Task instructions: What you write must match, character for character, the lines from the one with "কার্যালয়ঃ পূবালী মার্কেট" down to the one with "Ki Dhajjiyan" in the listing below, minus its pictures.

Source material:
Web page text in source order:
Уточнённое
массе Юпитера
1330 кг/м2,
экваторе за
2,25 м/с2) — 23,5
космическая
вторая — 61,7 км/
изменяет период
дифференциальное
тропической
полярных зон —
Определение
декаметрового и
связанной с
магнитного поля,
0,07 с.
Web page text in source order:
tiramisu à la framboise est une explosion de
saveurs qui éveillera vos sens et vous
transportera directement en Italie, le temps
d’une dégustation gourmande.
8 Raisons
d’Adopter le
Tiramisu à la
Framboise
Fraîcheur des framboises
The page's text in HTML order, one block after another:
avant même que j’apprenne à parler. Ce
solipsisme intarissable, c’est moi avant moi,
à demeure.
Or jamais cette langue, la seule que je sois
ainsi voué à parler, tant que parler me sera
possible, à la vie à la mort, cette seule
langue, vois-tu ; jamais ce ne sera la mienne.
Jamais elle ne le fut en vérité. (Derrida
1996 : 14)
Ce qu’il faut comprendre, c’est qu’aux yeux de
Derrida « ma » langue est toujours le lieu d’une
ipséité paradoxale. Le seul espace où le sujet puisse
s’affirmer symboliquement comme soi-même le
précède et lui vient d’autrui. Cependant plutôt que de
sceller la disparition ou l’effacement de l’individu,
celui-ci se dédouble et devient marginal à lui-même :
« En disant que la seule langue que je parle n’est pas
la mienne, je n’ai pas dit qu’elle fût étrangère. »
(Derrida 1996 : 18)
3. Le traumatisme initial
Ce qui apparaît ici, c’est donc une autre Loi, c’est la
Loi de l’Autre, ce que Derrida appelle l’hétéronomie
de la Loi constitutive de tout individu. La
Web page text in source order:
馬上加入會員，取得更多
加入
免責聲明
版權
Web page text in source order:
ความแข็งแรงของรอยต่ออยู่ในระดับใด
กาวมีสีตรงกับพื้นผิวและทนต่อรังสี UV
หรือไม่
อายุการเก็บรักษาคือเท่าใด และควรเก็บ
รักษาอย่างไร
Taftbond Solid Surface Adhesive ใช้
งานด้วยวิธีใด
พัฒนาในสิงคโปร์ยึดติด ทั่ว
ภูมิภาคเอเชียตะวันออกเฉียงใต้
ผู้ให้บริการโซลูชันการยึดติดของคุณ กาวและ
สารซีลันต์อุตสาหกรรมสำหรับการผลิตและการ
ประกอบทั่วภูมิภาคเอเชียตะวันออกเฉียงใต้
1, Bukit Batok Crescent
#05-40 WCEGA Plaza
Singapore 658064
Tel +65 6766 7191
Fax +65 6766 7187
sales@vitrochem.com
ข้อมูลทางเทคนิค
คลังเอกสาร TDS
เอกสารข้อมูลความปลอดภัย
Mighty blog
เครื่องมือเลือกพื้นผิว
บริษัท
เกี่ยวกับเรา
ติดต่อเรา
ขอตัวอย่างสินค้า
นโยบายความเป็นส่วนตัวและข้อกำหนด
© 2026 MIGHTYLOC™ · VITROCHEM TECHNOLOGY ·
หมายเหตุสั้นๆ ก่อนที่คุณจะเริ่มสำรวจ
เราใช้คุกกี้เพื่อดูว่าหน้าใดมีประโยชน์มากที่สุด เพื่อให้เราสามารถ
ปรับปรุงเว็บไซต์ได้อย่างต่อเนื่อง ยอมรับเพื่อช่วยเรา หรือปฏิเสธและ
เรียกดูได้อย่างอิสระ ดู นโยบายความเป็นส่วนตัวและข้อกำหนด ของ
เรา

...

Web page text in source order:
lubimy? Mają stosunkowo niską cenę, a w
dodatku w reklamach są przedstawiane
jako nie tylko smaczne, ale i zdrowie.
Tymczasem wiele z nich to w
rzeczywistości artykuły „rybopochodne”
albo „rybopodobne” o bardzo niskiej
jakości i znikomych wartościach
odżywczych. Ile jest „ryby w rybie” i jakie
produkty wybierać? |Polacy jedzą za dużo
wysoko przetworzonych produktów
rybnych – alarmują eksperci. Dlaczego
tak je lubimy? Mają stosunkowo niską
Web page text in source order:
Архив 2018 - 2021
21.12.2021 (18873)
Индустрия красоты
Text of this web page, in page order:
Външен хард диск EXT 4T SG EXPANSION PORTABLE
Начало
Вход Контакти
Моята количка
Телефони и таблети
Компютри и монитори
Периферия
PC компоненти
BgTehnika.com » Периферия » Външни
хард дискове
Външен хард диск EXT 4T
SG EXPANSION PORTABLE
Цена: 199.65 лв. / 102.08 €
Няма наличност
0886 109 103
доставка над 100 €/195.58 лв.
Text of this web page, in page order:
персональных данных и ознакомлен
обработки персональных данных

--

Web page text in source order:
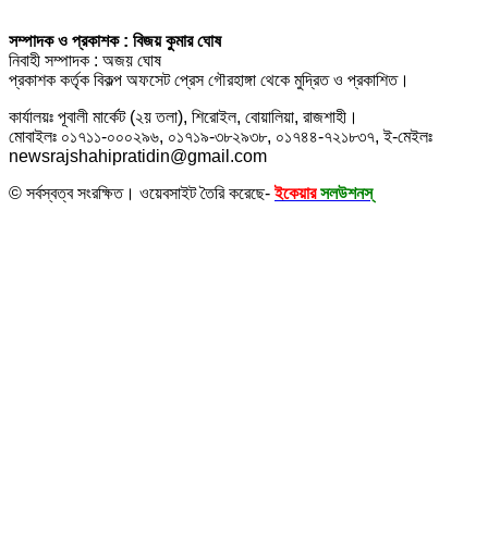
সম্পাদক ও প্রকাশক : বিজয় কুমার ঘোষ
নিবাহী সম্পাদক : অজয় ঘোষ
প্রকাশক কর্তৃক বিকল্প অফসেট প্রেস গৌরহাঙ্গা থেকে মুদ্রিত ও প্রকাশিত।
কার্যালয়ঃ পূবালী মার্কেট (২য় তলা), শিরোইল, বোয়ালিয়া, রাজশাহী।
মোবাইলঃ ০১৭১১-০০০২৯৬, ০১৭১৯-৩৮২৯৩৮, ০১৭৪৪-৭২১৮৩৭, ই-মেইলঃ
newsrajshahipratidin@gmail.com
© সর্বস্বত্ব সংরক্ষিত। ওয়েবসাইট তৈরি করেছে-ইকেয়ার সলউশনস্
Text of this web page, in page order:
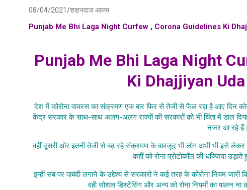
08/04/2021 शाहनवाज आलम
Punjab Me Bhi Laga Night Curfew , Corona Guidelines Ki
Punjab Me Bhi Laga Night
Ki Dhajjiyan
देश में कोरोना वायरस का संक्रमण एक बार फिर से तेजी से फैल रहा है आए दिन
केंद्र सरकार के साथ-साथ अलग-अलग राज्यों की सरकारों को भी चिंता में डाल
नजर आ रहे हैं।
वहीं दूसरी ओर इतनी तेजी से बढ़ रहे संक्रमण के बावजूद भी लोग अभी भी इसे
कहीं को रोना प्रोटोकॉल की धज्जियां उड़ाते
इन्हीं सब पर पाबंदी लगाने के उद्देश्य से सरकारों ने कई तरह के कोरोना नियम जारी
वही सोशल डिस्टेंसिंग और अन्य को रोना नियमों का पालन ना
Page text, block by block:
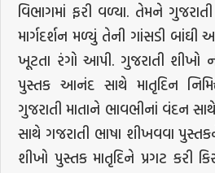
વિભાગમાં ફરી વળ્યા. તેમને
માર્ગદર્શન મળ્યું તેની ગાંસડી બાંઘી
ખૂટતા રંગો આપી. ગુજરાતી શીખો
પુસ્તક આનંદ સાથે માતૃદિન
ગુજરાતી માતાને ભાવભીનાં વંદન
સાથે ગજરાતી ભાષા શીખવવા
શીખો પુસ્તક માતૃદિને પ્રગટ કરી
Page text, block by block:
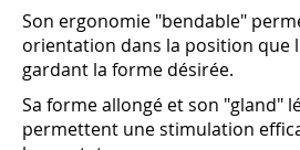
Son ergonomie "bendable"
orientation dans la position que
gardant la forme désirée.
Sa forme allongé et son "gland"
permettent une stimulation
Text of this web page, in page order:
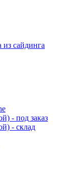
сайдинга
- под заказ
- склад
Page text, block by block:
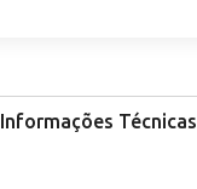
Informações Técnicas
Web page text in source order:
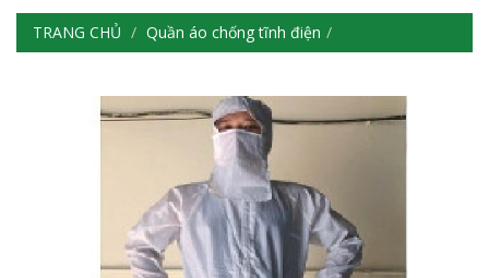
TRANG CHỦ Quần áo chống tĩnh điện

The answer:
কার্যালয়ঃ পূবালী মার্কেট (২য় তলা), শিরোইল, বোয়ালিয়া, রাজশাহী।
মোবাইলঃ ০১৭১১-০০০২৯৬, ০১৭১৯-৩৮২৯৩৮, ০১৭৪৪-৭২১৮৩৭, ই-মেইলঃ
newsrajshahipratidin@gmail.com
© সর্বস্বত্ব সংরক্ষিত। ওয়েবসাইট তৈরি করেছে-ইকেয়ার সলউশনস্
Text of this web page, in page order:
08/04/2021 शाहनवाज आलम
Punjab Me Bhi Laga Night Curfew , Corona Guidelines Ki
Punjab Me Bhi Laga Night
Ki Dhajjiyan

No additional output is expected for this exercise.